People with Visual Impairments (PVI) often have difficulty interpreting their surroundings correctly due to the lack of visual cues. Understanding a scene through tactile exploration proves insufficient and potentially hazardous. Often people need to recognize the whole scene at first glance, then gaze at each object, sort out their relationships, and react to the scene.

We explore scene understanding for helping PVI. In this work, we design an Open Scene Understanding (OpenSU) system which consists of Grounded Situation Recognition (GSR) and Segment Anything (SAM), allowing PVI to perceive the entirety of the scene and retrieve object information in a specified direction.

Grounded situation recognition captures the activity (e.g., sitting), nouns (e.g., woman, chair, office) related to the roles (Agent, Item, Place), and the bounding boxes of the objects. The caption template is “An Agent sits on an Item at a Place”, so the image caption of the verb sitting is “A woman sits on a chair at an office”. SAM uses bounding boxes as prompts to generate the segmentation masks. According to application interaction, potential region indication methods (e.g., fingertip, head pose, laser pointer) can be used to specify a region of interest, and the information can be reported to the user via bone-conducting earphones of wearable systems.

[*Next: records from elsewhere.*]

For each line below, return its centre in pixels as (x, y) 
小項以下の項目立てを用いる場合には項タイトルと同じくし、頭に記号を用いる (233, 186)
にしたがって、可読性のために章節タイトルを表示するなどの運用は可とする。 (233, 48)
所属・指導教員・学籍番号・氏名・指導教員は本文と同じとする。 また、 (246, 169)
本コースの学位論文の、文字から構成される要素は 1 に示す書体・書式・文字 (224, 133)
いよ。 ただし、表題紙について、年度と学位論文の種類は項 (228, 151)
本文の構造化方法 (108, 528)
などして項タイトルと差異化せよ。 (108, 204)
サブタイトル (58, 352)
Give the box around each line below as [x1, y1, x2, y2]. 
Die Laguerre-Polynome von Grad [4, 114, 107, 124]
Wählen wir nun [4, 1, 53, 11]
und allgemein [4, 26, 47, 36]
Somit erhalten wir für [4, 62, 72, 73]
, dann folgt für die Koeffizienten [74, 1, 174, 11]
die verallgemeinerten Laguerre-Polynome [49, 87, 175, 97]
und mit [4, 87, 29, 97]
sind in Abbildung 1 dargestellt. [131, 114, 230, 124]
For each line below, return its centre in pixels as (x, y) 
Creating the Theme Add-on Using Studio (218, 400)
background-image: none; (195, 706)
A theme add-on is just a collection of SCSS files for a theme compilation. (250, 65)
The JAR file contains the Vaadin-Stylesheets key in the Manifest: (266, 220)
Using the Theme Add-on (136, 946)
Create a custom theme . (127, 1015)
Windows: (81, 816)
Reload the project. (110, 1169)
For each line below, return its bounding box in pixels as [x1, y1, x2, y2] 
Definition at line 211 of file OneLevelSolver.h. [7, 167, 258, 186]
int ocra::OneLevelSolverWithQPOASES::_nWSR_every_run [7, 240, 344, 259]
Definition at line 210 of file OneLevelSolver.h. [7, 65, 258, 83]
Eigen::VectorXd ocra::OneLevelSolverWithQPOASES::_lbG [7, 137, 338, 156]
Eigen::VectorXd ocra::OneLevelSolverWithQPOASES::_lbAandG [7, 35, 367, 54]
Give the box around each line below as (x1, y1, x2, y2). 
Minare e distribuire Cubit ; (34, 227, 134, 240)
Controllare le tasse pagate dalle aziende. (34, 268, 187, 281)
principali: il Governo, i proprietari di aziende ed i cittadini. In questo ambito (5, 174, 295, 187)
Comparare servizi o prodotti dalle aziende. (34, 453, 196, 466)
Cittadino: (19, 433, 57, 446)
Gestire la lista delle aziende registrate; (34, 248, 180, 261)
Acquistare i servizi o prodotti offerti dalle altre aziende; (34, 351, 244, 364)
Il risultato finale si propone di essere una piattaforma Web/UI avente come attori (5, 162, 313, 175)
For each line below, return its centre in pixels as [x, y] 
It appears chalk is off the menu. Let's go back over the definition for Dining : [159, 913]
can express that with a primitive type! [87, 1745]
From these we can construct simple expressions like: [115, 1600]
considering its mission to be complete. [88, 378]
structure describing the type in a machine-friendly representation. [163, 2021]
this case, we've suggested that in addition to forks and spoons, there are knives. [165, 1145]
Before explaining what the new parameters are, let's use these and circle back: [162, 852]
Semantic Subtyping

Object and Material Recognition

MateRobot is a wearable robotic system aimed at assisting people with visual impairments (PVI) by providing them with the ability to recognize various materials through visual cues. This technology represents a significant advancement in improving the autonomy and mobility of individuals with visual impairments, enabling them to interact more effectively with their environment.

The research demonstrated that it is feasible for this system to accurately identify material properties using advanced machine learning techniques. The ultimate goal is to enhance the functionality of wearable robotics by integrating material recognition capabilities, thereby enriching the sensory experiences of users.

MateRobot utilizes a vision-based approach to identify different materials, which is essential for helping users understand their surroundings and make informed decisions.
The system is designed to be user-friendly for PVI individuals, focusing on improving their daily life by providing real-time feedback about the materials they encounter.
The research employs state-of-the-art image segmentation algorithms that increase the accuracy of material recognition.

Navigation and Obstacle Avoidance

We develop a mobility and navigational aid system for visually impaired persons, i.e. blind persons or persons with low vision. The system should enable visually impaired persons to navigate safely in an unknown terrain. It uses computer vision methods to detect landmarks, obstacles and free ground surface in front of the user. Acoustic as well as haptic interfaces (e.g. vibrating elements) are used to give information to the user. We have already created a prototype to this end and develop the system in a user-centered way, which is made possible by our tight cooperation with KIT Center for Digital Accessibility and Assistive Technolgoy (ACCESS∂KIT).

In the long term, we wish to allow visually impaired people to move around and to find their way safely on their own in a new environment, such as an unknown city or any other urban or rural environment. In the short term, our goal is to build a mobile system that helps visually impaired students to safely explore our university campus.

Our goal is to build a mobile assistive system to support the mobility of visually impaired people in various ways:

provide orientation and navigation information (like GPS navigation systems)
warn user before obstacles, both on the ground as well as high/low hanging obstacles
plan a route beforehand, i.e., before a user can reach it with the white cane, with respect to the current situation, e.g., detect accessible section and obstacles along the path
provide additional information about "the scene", e.g., type of intersection, walkway, people or cyclists approaching or oncoming traffic
create situation specific "modules", e.g., crossing an inaccessible road intersection (button location, traffic light detection, anti-veering), help with zebra crossings, locating building entries and many others.